Gypsies, The : The English Gypsies and Their Language

Gypsies, The : The English Gypsies and Their Language
Catalog # SKU1645
Publisher TGS Publishing
Weight 1.00 lbs
Author Name Charles G. Leland


The Gypsies
The English Gypsies
and Their Language

2 Books in One Volume!

Charles G. Leland

I have frequently been asked, "Why do you take an interest in gypsies?" And it is not so easy to answer. Why, indeed? In Spain one who has been fascinated by them is called one of the aficion, or affection, or "fancy;" he is an aficionado, or affected unto them, and people there know perfectly what it means, for every Spaniard is at heart a Bohemian.

From the Introduction:

He feels what a charm there is in a wandering life, in camping in lonely places, under old chestnut-trees, near towering cliffs, al pasar del arroyo, by the rivulets among the rocks. He thinks of the wine skin and wheaten cake when one was hungry on the road, of the mules and tinkling bells, the fire by night, and the cigarito, smoked till he fell asleep. Then he remembers the gypsies who came to the camp, and the black-eyed girl who told him his fortune, and all that followed in the rosy dawn and ever onward into starry night.

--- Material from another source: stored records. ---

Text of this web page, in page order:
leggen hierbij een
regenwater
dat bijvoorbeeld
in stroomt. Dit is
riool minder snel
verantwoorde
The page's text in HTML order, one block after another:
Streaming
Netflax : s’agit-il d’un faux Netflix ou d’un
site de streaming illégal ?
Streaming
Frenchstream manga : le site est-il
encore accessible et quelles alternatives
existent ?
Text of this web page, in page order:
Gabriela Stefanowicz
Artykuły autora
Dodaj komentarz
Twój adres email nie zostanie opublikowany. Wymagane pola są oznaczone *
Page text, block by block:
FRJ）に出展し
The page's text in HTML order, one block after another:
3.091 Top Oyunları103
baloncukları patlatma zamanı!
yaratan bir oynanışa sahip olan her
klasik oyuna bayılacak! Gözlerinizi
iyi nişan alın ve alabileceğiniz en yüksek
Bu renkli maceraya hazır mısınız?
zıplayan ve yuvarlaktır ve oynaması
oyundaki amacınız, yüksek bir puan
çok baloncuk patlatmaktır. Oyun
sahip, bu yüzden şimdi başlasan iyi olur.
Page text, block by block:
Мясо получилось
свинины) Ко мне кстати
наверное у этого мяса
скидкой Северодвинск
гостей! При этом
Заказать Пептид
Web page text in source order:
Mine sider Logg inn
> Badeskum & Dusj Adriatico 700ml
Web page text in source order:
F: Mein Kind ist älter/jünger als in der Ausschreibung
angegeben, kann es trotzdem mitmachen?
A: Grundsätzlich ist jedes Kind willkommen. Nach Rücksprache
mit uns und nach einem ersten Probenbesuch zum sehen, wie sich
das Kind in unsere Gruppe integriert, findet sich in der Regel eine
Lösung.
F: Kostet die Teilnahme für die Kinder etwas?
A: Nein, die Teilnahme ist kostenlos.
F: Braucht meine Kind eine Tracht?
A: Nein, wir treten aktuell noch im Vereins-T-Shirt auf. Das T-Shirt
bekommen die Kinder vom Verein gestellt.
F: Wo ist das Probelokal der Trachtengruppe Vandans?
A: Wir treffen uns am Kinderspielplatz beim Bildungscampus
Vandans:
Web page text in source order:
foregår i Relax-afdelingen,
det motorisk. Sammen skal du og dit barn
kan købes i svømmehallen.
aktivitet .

"Y se alegre el alma llena
De la luz de esos luceros."

And his heart is filled with rapture
At the light of those lights above.

This man understands it. So, too, does many an Englishman. But I cannot tell you why. Why do I love to wander on the roads to hear the birds; to see old church towers afar, rising over fringes of forest, a river and a bridge in the foreground, and an ancient castle beyond, with a modern village springing up about it, just as at the foot of the burg there lies the falling trunk of an old tree, around which weeds and flowers are springing up, nourished by its decay? Why love these better than pictures, and with a more than fine-art feeling? Because on the roads, among such scenes, between the hedge-rows and by the river, I find the wanderers who properly inhabit not the houses but the scene, not a part but the whole. These are the gypsies, who live like the birds and hares, not of the house-born or the town-bred, but free and at home only with nature.

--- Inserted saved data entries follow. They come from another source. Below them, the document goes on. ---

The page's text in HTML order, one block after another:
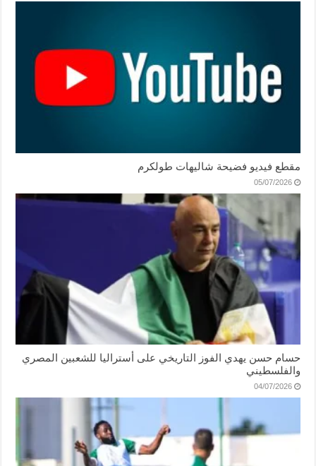
مقطع فيديو فضيحة شاليهات طولكرم
05/07/2026
حسام حسن يهدي الفوز التاريخي على أستراليا للشعبين المصري
والفلسطيني
04/07/2026
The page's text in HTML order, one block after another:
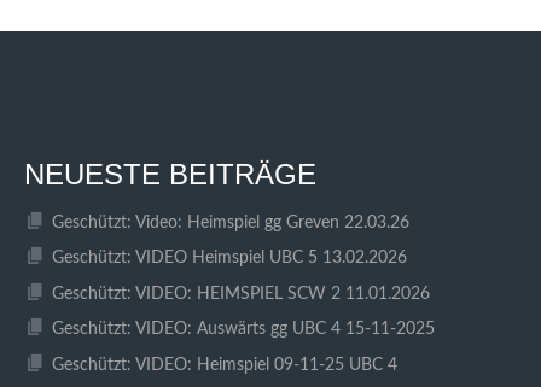
NEUESTE BEITRÄGE
Geschützt: Video: Heimspiel gg Greven 22.03.26
Geschützt: VIDEO Heimspiel UBC 5 13.02.2026
Geschützt: VIDEO: HEIMSPIEL SCW 2 11.01.2026
Geschützt: VIDEO: Auswärts gg UBC 4 15-11-2025
Geschützt: VIDEO: Heimspiel 09-11-25 UBC 4
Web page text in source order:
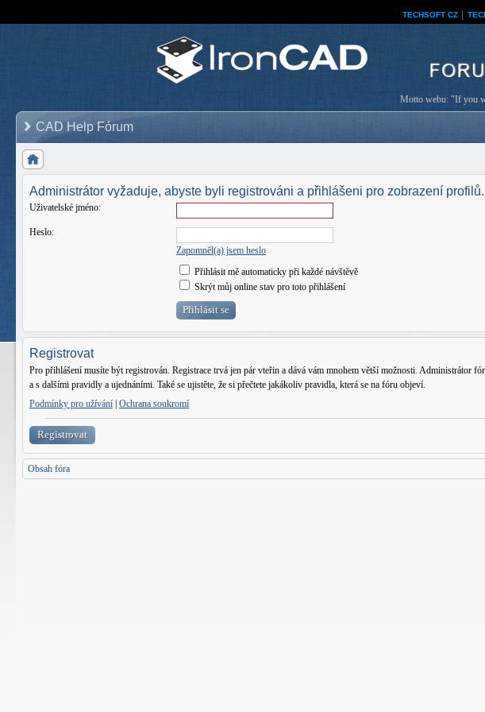
TECHSOFT CZ
Motto webu: "If you
CAD Help Fórum
Administrátor vyžaduje, abyste byli registrováni a přihlášeni pro zobrazení profilů.
Uživatelské jméno:
Heslo:
Zapomněl(a) jsem heslo
Přihlásit mě automaticky při každé návštěvě
Skrýt můj online stav pro toto přihlášení
Registrovat
Pro přihlášení musíte být registrován. Registrace trvá jen pár vteřin a dává vám mnohem větší možnosti. Administrátor
a s dalšími pravidly a ujednáními. Také se ujistěte, že si přečtete jakákoliv pravidla, která se na fóru objeví.
Podmínky pro užívání Ochrana soukromí
Registrovat
Obsah fóra
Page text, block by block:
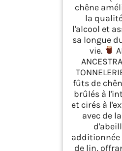
chêne
la
l'alcool et
sa longue
vie.
fûts de
brûlés à
et cirés à
avec de
additionnée
de lin,
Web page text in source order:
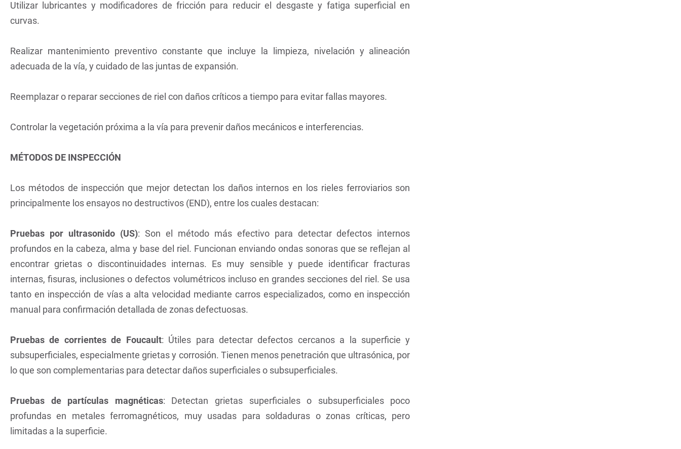
Utilizar lubricantes y modificadores de fricción para reducir el desgaste y fatiga superficial en
curvas.
Realizar mantenimiento preventivo constante que incluye la limpieza, nivelación y alineación
adecuada de la vía, y cuidado de las juntas de expansión.
Reemplazar o reparar secciones de riel con daños críticos a tiempo para evitar fallas mayores.
Controlar la vegetación próxima a la vía para prevenir daños mecánicos e interferencias.
MÉTODOS DE INSPECCIÓN
Los métodos de inspección que mejor detectan los daños internos en los rieles ferroviarios son
principalmente los ensayos no destructivos (END), entre los cuales destacan:
Pruebas por ultrasonido (US): Son el método más efectivo para detectar defectos internos
profundos en la cabeza, alma y base del riel. Funcionan enviando ondas sonoras que se reflejan al
encontrar grietas o discontinuidades internas. Es muy sensible y puede identificar fracturas
internas, fisuras, inclusiones o defectos volumétricos incluso en grandes secciones del riel. Se usa
tanto en inspección de vías a alta velocidad mediante carros especializados, como en inspección
manual para confirmación detallada de zonas defectuosas.
Pruebas de corrientes de Foucault: Útiles para detectar defectos cercanos a la superficie y
subsuperficiales, especialmente grietas y corrosión. Tienen menos penetración que ultrasónica, por
lo que son complementarias para detectar daños superficiales o subsuperficiales.
Pruebas de partículas magnéticas: Detectan grietas superficiales o subsuperficiales poco
profundas en metales ferromagnéticos, muy usadas para soldaduras o zonas críticas, pero
limitadas a la superficie.
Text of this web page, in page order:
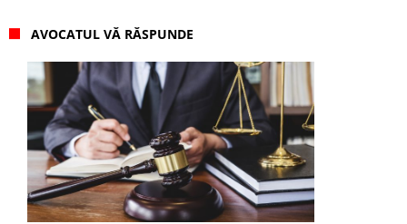
AVOCATUL VĂ RĂSPUNDE

I am at some pleasant watering-place, no matter where. Let it be Torquay, or Ilfracombe, or Aberystwith, or Bath, or Bournemouth, or Hastings. I find out what old churches, castles, towns, towers, manors, lakes, forests, fairy-wells, or other charms of England lie within twenty miles. Then I take my staff and sketch-book, and set out on my day's pilgrimage. In the distance lie the lines of the shining sea, with ships sailing to unknown lands. Those who live in them are the Bohemians of the sea, homing while roaming, sleeping as they go, even as gypsies dwell on wheels. And if you look wistfully at these ships far off and out at sea with the sun upon their sails, and wonder what quaint mysteries of life they hide, verily you are not far from being affected or elected unto the Romany. And if, when you see the wild birds on the wing, wending their way to the South, and wish that you could fly with them,-anywhere, anywhere over the world and into adventure,-then you are not far in spirit from the kingdom of Bohemia and its seven castles, in the deep windows of which Æolian wind-harps sing forever.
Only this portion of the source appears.